Today, large amounts of valuable data are distributed among millions of
user-held devices, such as personal computers, phones, or Internet-of-things
devices. Many companies collect such data with the goal of using it for
training machine learning models allowing them to improve their services.
User-held data is, however, often sensitive, and collecting it is problematic
in terms of privacy. We address this issue by proposing a novel way of training
a supervised classifier in a distributed setting akin to the recently proposed
federated learning paradigm, but under the stricter privacy requirement that
the server that trains the model is assumed to be untrusted and potentially
malicious. We thus preserve user privacy by design, rather than by trust. In
particular, our framework, called secret vector machine (SecVM), provides an
algorithm for training linear support vector machines (SVM) in a setting in
which data-holding clients communicate with an untrusted server by exchanging
messages designed to not reveal any personally identifiable information. We
evaluate our model in two ways.
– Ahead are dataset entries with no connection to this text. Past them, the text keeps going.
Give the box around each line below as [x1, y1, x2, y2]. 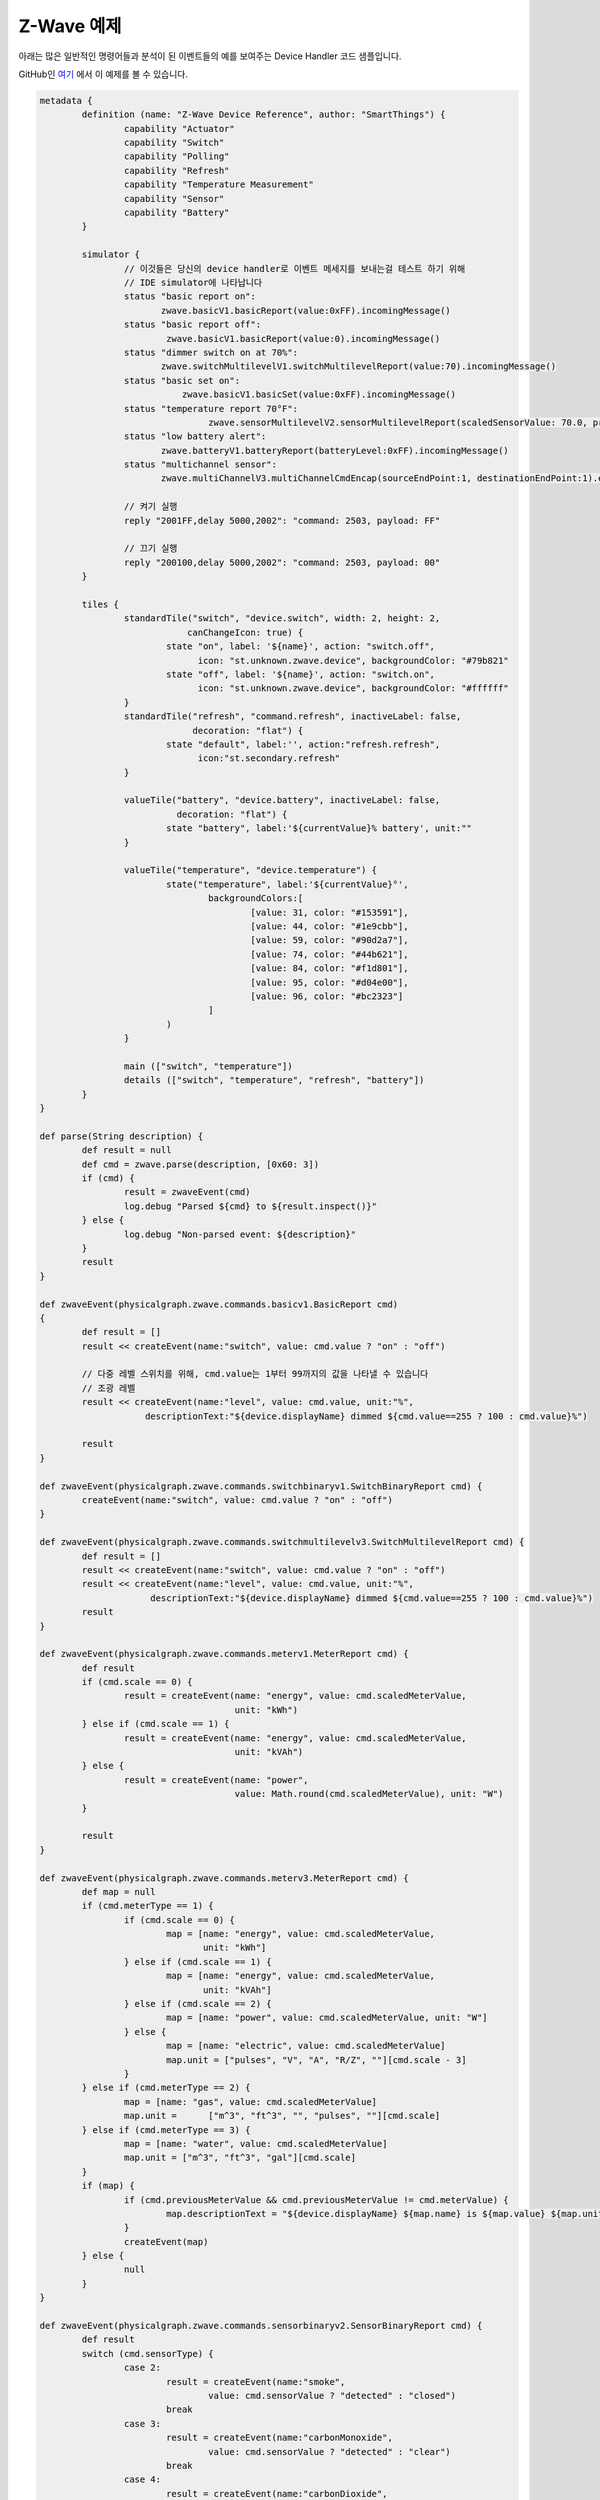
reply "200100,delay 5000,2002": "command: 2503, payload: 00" [123, 556, 441, 568]
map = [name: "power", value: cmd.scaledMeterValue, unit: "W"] [165, 2012, 489, 2024]
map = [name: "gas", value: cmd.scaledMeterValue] [123, 2096, 378, 2107]
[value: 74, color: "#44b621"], [250, 948, 409, 960]
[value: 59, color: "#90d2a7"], [250, 935, 409, 946]
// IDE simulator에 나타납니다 [123, 277, 263, 288]
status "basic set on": [123, 375, 240, 386]
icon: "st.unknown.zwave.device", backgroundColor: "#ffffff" [197, 683, 509, 694]
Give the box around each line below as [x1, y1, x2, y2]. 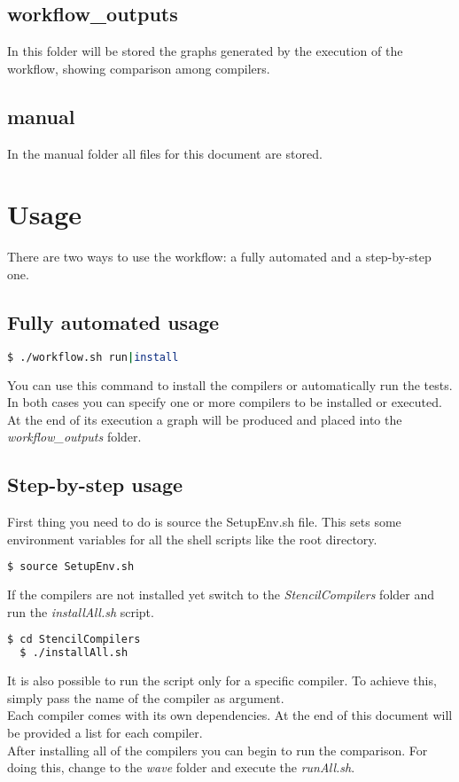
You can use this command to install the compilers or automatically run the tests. [7, 375, 453, 394]
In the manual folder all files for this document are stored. [7, 144, 323, 162]
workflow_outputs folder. [7, 427, 142, 446]
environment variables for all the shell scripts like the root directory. [7, 529, 377, 548]
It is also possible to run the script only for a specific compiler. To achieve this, [7, 671, 437, 690]
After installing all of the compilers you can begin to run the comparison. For [7, 740, 428, 759]
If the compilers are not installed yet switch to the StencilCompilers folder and [7, 585, 435, 604]
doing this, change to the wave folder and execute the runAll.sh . [7, 758, 355, 777]
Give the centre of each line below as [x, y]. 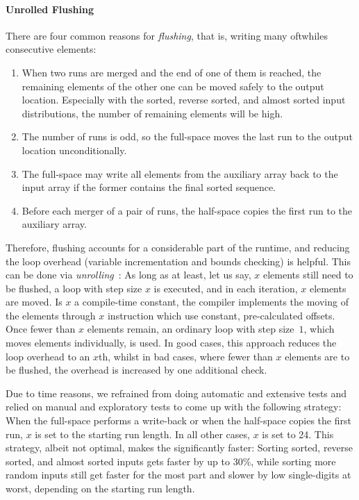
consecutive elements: [51, 49]
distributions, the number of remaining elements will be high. [152, 113]
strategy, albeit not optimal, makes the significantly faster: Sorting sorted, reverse [179, 448]
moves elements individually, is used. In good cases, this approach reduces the [171, 343]
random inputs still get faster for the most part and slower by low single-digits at [178, 475]
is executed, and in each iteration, [226, 288]
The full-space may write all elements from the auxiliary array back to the [180, 173]
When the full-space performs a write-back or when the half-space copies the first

First, in an offline evaluation, we train SecVM
to predict user gender from tweets, showing that we can preserve user privacy
without sacrificing classification performance. Second, we implement SecVM's
distributed framework for the Cliqz web browser and deploy it for predicting
user gender in a large-scale online evaluation with thousands of clients,
outperforming baselines by a large margin and thus showcasing that SecVM is
suitable for production environments.